#### ABOUT THIS TASK
Using the listing below, report how many lines contain the word "circuitos" and give no other words.

#### EXTRACTED DATA
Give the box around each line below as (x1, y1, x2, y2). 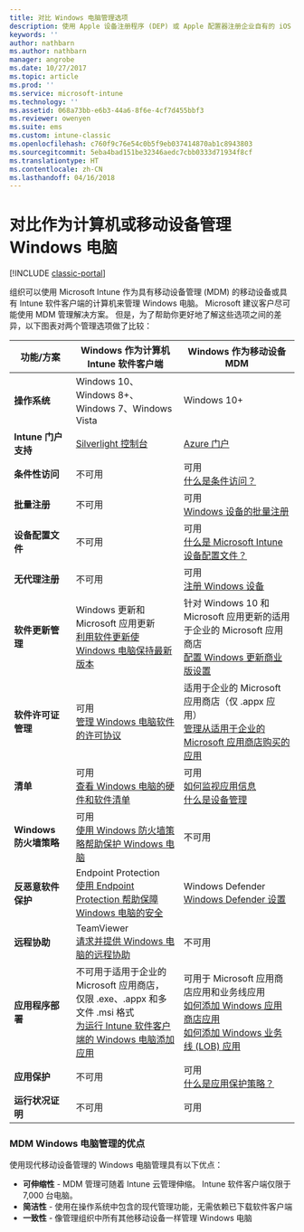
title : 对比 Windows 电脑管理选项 (9, 13, 128, 23)
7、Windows (117, 403, 173, 415)
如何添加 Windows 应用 (184, 1000, 283, 1012)
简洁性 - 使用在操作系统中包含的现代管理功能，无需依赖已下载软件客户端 (22, 1201, 293, 1212)
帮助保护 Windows (84, 838, 164, 850)
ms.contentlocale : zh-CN (9, 165, 103, 174)
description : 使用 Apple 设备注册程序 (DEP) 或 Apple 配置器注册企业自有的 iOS (9, 22, 291, 31)
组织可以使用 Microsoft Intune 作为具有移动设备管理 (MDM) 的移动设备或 (9, 287, 280, 298)
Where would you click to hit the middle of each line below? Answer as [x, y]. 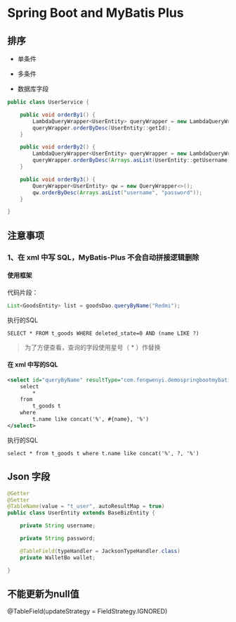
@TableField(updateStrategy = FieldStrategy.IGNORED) [87, 611]
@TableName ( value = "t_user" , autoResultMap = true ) [86, 507]
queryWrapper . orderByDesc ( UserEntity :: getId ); [102, 128]
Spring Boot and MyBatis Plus [96, 13]
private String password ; [58, 539]
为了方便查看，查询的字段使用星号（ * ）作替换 [92, 347]
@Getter [19, 493]
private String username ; [58, 526]
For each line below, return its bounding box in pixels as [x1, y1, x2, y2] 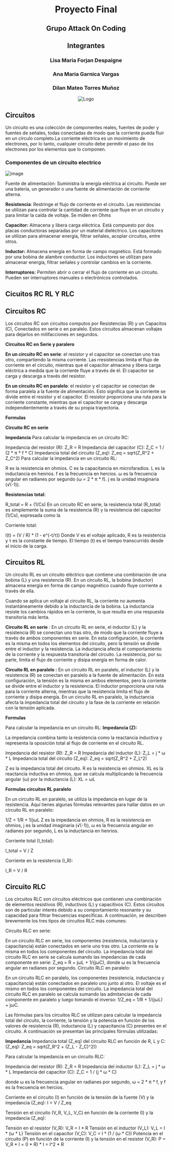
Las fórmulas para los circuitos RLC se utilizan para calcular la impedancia [5, 1012, 162, 1018]
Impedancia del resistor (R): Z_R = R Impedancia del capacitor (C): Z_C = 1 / [5, 444, 164, 450]
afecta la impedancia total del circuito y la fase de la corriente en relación [5, 700, 160, 706]
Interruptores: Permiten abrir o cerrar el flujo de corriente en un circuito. [5, 269, 159, 275]
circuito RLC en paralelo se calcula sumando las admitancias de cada [5, 991, 152, 997]
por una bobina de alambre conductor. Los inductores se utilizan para [5, 254, 152, 260]
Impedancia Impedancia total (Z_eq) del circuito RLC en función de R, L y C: [5, 1038, 166, 1044]
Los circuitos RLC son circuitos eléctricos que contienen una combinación [5, 896, 162, 902]
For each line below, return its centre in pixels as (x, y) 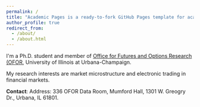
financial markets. (28, 80)
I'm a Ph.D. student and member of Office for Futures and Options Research (99, 56)
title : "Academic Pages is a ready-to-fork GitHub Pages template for (96, 17)
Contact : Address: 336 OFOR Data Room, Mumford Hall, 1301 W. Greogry (96, 91)
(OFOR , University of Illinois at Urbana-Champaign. (69, 62)
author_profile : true (33, 22)
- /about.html (29, 39)
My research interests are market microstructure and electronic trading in (96, 74)
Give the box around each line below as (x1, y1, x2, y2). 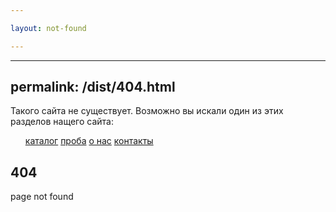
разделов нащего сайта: (10, 116, 114, 128)
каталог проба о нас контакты (24, 135, 154, 147)
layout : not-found (10, 23, 87, 33)
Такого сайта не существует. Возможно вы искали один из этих (10, 105, 284, 117)
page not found (10, 191, 74, 203)
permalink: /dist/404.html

#### EXERCISE RESPONSE
2